Your objective :: The answer should be a faithful retyping of the records that follow, pictures excluded.

[Opening Input data section]

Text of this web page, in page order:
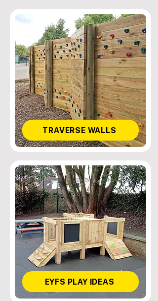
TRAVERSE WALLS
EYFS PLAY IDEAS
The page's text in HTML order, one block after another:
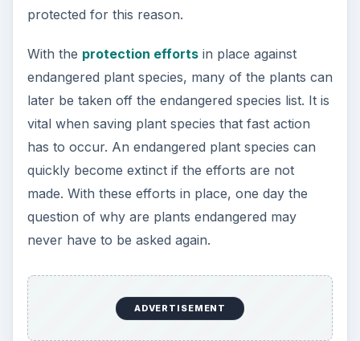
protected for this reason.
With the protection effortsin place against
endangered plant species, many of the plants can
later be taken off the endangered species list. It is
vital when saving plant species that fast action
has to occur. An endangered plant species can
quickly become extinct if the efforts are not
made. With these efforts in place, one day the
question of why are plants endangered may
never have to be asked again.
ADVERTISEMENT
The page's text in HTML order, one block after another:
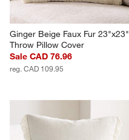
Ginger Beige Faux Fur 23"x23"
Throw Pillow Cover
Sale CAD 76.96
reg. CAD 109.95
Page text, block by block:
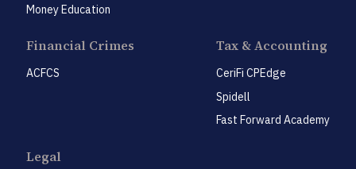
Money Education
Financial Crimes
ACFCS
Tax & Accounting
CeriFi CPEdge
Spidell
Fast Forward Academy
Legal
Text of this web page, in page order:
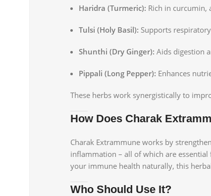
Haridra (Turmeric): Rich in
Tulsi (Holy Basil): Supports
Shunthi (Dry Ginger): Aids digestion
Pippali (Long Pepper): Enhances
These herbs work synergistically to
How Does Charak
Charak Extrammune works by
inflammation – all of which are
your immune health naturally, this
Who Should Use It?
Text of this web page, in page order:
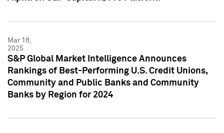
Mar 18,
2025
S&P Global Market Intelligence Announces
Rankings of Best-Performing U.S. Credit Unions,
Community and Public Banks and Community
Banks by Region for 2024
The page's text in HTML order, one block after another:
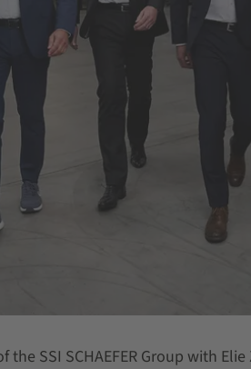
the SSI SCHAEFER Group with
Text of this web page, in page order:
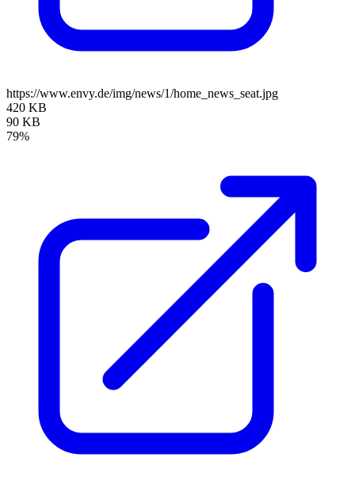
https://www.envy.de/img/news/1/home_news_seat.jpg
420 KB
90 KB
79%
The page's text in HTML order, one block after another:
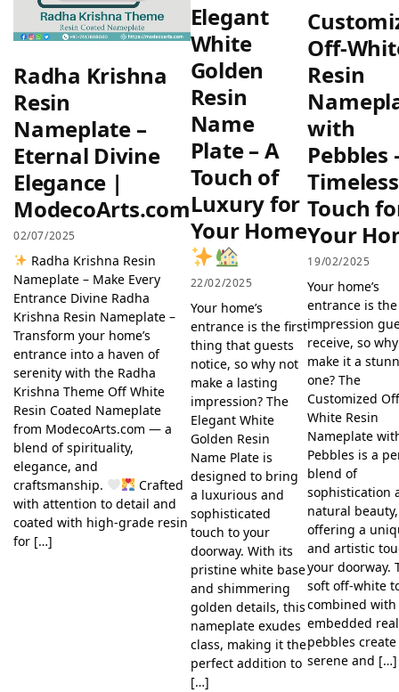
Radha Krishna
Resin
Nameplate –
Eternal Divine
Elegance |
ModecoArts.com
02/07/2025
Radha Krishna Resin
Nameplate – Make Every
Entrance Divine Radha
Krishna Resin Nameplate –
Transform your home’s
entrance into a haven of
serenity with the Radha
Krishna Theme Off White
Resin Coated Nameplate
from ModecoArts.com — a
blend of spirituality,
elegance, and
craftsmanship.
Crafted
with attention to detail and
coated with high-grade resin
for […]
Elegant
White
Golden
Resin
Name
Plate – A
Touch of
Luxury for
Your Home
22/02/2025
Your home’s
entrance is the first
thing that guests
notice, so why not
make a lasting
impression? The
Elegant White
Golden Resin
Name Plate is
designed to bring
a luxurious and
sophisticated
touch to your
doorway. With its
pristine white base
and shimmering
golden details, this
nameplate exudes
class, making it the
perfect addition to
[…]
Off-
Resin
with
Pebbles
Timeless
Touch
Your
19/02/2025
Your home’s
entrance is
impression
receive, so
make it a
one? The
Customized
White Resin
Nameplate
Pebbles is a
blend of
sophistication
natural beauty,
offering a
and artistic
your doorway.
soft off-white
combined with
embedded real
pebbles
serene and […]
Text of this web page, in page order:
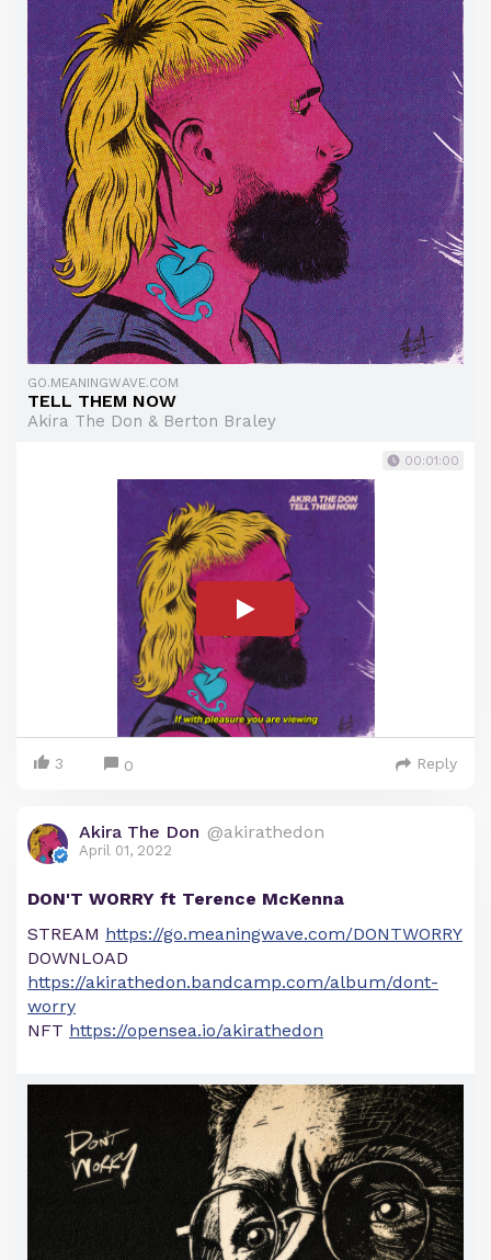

[Closing Input data section]

Task result ::
Text of this web page, in page order:
TRAVERSE WALLS
EYFS PLAY IDEAS
The page's text in HTML order, one block after another:
protected for this reason.
With the protection effortsin place against
endangered plant species, many of the plants can
later be taken off the endangered species list. It is
vital when saving plant species that fast action
has to occur. An endangered plant species can
quickly become extinct if the efforts are not
made. With these efforts in place, one day the
question of why are plants endangered may
never have to be asked again.
ADVERTISEMENT
The page's text in HTML order, one block after another:
Ginger Beige Faux Fur 23"x23"
Throw Pillow Cover
Sale CAD 76.96
reg. CAD 109.95
Page text, block by block:
Money Education
Financial Crimes
ACFCS
Tax & Accounting
CeriFi CPEdge
Spidell
Fast Forward Academy
Legal
Text of this web page, in page order:
Haridra (Turmeric): Rich in
Tulsi (Holy Basil): Supports
Shunthi (Dry Ginger): Aids digestion
Pippali (Long Pepper): Enhances
These herbs work synergistically to
How Does Charak
Charak Extrammune works by
inflammation – all of which are
your immune health naturally, this
Who Should Use It?
Text of this web page, in page order:
Mar 18,
2025
S&P Global Market Intelligence Announces
Rankings of Best-Performing U.S. Credit Unions,
Community and Public Banks and Community
Banks by Region for 2024
The page's text in HTML order, one block after another:
the SSI SCHAEFER Group with
Text of this web page, in page order:
https://www.envy.de/img/news/1/home_news_seat.jpg
420 KB
90 KB
79%
The page's text in HTML order, one block after another:
Radha Krishna
Resin
Nameplate –
Eternal Divine
Elegance |
ModecoArts.com
02/07/2025
Radha Krishna Resin
Nameplate – Make Every
Entrance Divine Radha
Krishna Resin Nameplate –
Transform your home’s
entrance into a haven of
serenity with the Radha
Krishna Theme Off White
Resin Coated Nameplate
from ModecoArts.com — a
blend of spirituality,
elegance, and
craftsmanship.
Crafted
with attention to detail and
coated with high-grade resin
for […]
Elegant
White
Golden
Resin
Name
Plate – A
Touch of
Luxury for
Your Home
22/02/2025
Your home’s
entrance is the first
thing that guests
notice, so why not
make a lasting
impression? The
Elegant White
Golden Resin
Name Plate is
designed to bring
a luxurious and
sophisticated
touch to your
doorway. With its
pristine white base
and shimmering
golden details, this
nameplate exudes
class, making it the
perfect addition to
[…]
Off-
Resin
with
Pebbles
Timeless
Touch
Your
19/02/2025
Your home’s
entrance is
impression
receive, so
make it a
one? The
Customized
White Resin
Nameplate
Pebbles is a
blend of
sophistication
natural beauty,
offering a
and artistic
your doorway.
soft off-white
combined with
embedded real
pebbles
serene and […]
Text of this web page, in page order:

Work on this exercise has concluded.